In the three months that have followed, enough mud has been flung from
one side to the other to start Eton Wall Game and writs passed hands like
pieces of confetti. Through it all, Robin stayed silent – officially.
And didn’t speak to any of his family and former friends. “You can’t
speak to and be sociable with people who are slapping writs on you.
Anyway, my legal advice was to say nothing.”
Other people said plenty – the main allegation being that Robin was
just a puppet in other people’s hands. “Apart from the various
offensive remarks that were made publicly, it annoyed me that people
thought I couldn’t make decisions on my own. Well I can” claims Robin.
His wife, Molly, he says, has not been leading him, simply supporting his
own decisions.
“Its been very tough” he admits “because they (his brothers) have
been saying what they like and I‘ve had to keep quiet. I feel very much
relieved that we have reached a settlement at long last.”
He doesn’t agree that his departure has damaged a great group. “The
Bee Gees have a fantastic future and I wish them all the best. I think,
for a start, their current single is great.”
He says his stock answer to the fans who say he should not have left
is: “Well I haven’t given up and stopped singing altogether.”
Indeed he hasn’t. Ahead of him is a world tour, taking in America,
the Far East, Germany, and possibly Australia and all their top Tv shows.
He returns to finish off an album of his own songs (“It’s absurd for
Barry to say I have done far less writing than him – I’ve been writing
since the group started”) and this autumn he undertakes a series of
concerts around the country, backed by an orchestra a la Bee Gees.
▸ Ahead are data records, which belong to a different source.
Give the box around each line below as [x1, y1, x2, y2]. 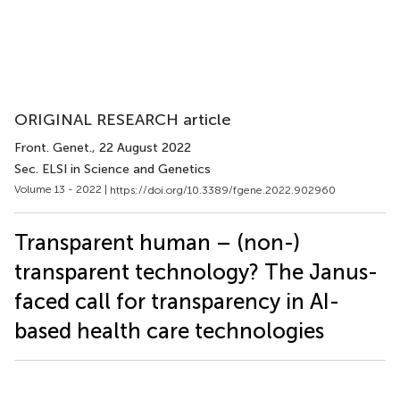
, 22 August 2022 [92, 140, 191, 155]
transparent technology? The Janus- [14, 258, 378, 285]
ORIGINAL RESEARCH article [14, 110, 231, 129]
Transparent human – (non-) [14, 229, 300, 255]
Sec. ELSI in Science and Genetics [14, 162, 211, 177]
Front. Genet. [14, 140, 92, 155]
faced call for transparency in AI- [14, 287, 339, 314]
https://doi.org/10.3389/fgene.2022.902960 [110, 183, 336, 196]
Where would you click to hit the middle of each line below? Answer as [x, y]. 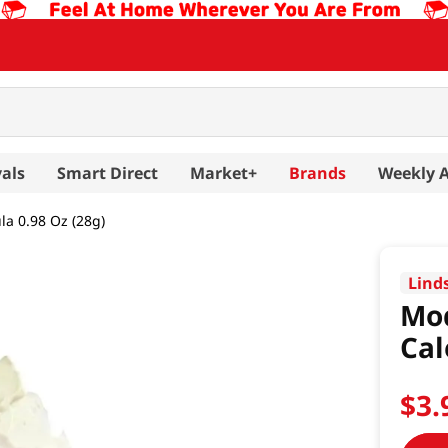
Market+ [223, 172]
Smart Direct [107, 172]
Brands [317, 172]
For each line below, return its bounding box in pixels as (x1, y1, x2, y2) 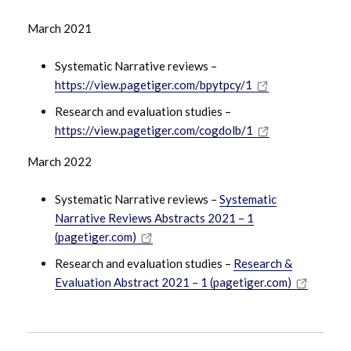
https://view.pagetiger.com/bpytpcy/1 (55, 78, 252, 92)
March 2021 (27, 21, 92, 36)
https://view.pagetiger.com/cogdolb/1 (55, 123, 253, 138)
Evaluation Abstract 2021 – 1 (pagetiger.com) (55, 275, 291, 290)
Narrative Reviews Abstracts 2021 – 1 (55, 211, 254, 226)
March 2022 (27, 154, 92, 169)
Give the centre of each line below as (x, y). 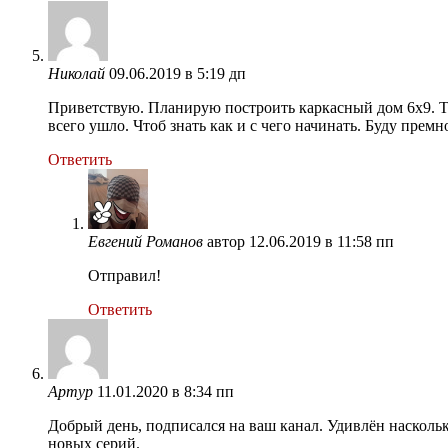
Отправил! (124, 275)
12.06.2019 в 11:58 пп (321, 241)
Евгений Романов (145, 241)
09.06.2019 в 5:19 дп (177, 73)
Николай (76, 73)
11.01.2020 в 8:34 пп (165, 391)
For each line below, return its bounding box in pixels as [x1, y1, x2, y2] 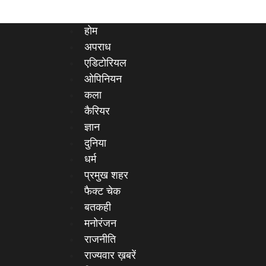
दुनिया [84, 137, 106, 149]
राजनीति [84, 233, 116, 245]
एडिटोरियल [84, 57, 126, 69]
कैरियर [84, 105, 110, 117]
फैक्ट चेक [84, 185, 121, 197]
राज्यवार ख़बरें [84, 249, 136, 261]
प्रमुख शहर [84, 169, 128, 181]
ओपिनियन [84, 73, 122, 85]
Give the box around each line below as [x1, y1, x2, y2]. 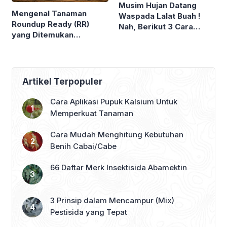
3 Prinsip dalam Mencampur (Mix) [50, 195, 174, 205]
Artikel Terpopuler [22, 76, 102, 87]
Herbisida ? [12, 72, 56, 82]
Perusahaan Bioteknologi [12, 40, 108, 50]
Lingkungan [119, 53, 163, 63]
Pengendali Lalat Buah [119, 32, 203, 42]
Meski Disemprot [12, 61, 78, 71]
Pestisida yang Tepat [50, 207, 127, 217]
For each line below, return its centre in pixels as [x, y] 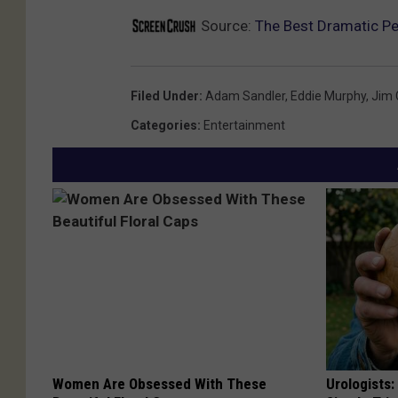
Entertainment [244, 126]
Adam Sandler [245, 96]
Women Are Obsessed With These [159, 384]
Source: [226, 26]
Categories [164, 126]
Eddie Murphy [328, 96]
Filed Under [165, 96]
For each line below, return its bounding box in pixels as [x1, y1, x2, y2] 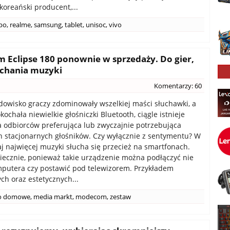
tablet [65, 20, 83, 29]
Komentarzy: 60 [154, 81, 202, 90]
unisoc [86, 20, 106, 29]
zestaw [110, 192, 131, 201]
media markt [33, 192, 72, 201]
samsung [34, 20, 62, 29]
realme [10, 20, 31, 29]
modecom [75, 192, 107, 201]
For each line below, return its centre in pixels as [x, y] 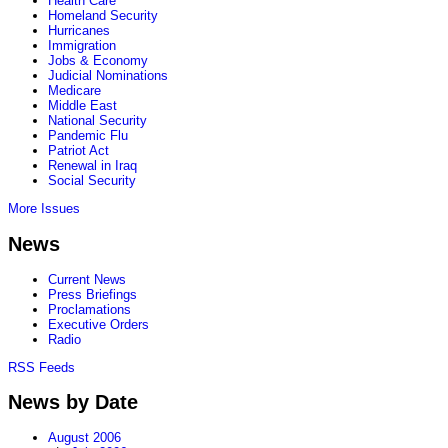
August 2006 [84, 438]
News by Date [73, 401]
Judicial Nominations [108, 76]
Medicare [74, 91]
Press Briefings [92, 294]
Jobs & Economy [98, 61]
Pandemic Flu [88, 136]
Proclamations [89, 309]
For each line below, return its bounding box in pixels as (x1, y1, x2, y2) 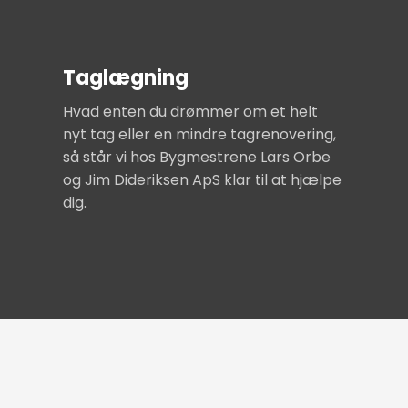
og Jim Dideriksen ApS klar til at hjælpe (63, 168, 342, 190)
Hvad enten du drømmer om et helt (63, 100, 319, 122)
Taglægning (63, 63, 189, 92)
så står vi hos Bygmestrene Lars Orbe (63, 146, 331, 168)
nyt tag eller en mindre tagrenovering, (63, 123, 337, 145)
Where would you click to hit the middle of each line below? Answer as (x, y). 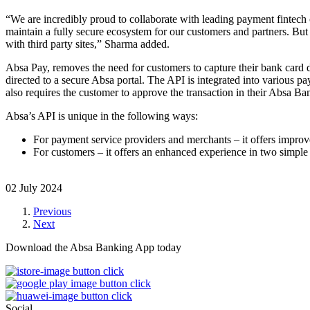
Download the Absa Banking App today (93, 247)
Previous (52, 211)
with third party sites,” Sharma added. (88, 44)
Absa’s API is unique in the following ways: (102, 116)
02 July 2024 (34, 188)
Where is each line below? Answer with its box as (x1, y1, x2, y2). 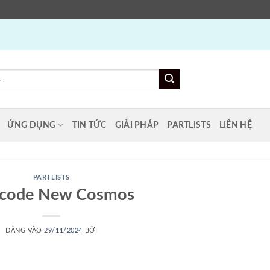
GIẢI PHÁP (115, 120, 159, 130)
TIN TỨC (72, 120, 107, 130)
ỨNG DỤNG (7, 120, 56, 130)
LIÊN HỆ (219, 120, 252, 130)
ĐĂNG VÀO (5, 227, 45, 234)
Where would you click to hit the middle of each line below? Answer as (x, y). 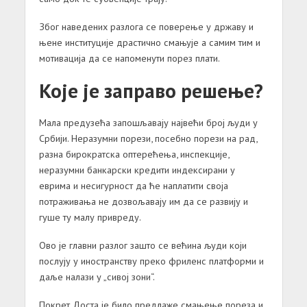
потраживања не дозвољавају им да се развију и (143, 201)
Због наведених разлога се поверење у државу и (146, 26)
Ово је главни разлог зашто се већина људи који (143, 245)
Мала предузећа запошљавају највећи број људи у (148, 122)
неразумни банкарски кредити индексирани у (137, 169)
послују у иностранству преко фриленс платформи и (151, 260)
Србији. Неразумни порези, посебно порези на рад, (148, 138)
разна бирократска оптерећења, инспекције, (134, 153)
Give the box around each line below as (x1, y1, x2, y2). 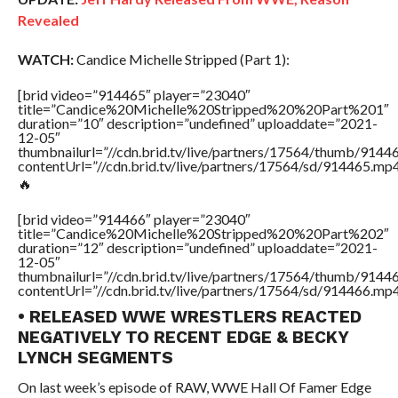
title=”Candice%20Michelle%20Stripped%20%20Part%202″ (17, 225, 389, 242)
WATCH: (17, 51, 74, 68)
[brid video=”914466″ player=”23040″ (17, 211, 251, 227)
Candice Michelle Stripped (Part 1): (73, 51, 290, 68)
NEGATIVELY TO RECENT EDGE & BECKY (17, 327, 348, 347)
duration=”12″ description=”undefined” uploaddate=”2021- (17, 239, 378, 256)
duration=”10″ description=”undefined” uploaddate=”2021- (17, 115, 378, 131)
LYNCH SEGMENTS (17, 347, 173, 368)
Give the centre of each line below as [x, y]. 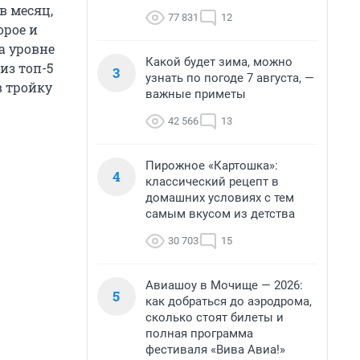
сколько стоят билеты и [215, 317]
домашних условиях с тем [220, 198]
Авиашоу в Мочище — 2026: [224, 285]
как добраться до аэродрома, [229, 301]
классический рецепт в [212, 182]
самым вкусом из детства [220, 214]
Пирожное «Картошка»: [212, 166]
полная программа [199, 333]
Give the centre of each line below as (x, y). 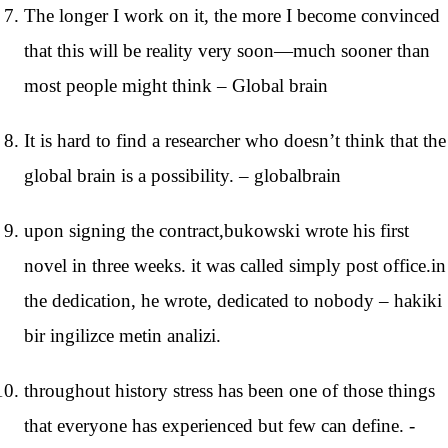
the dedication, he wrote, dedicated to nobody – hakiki (233, 300)
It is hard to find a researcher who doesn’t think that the (235, 140)
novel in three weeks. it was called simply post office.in (235, 265)
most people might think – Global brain (176, 85)
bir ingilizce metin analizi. (122, 335)
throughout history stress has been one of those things (229, 390)
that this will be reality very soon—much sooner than (227, 50)
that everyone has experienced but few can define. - (219, 425)
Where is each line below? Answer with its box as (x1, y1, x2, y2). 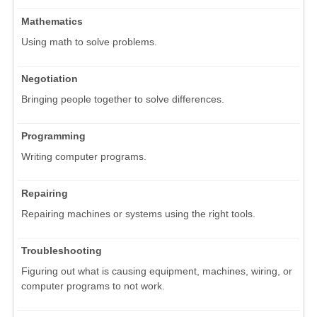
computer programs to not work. (21, 279, 165, 292)
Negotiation (21, 72, 78, 84)
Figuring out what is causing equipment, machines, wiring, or (21, 265, 292, 277)
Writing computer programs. (21, 150, 146, 162)
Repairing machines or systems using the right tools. (21, 207, 255, 219)
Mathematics (21, 15, 83, 27)
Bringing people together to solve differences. (21, 93, 224, 105)
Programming (21, 129, 86, 142)

Says new manager Hutchins: “There hasn’t been a major solo teenage
attraction since Cliff Richard, and he passed his crest before the Beatles
came on the scene.”
We’ll have to wait and see, but it did seem ironical if not
indicative that on the day Robin revealed himself to public scrutiny
again, big brother Barry still stole the headlines of every newspaper over
that court case …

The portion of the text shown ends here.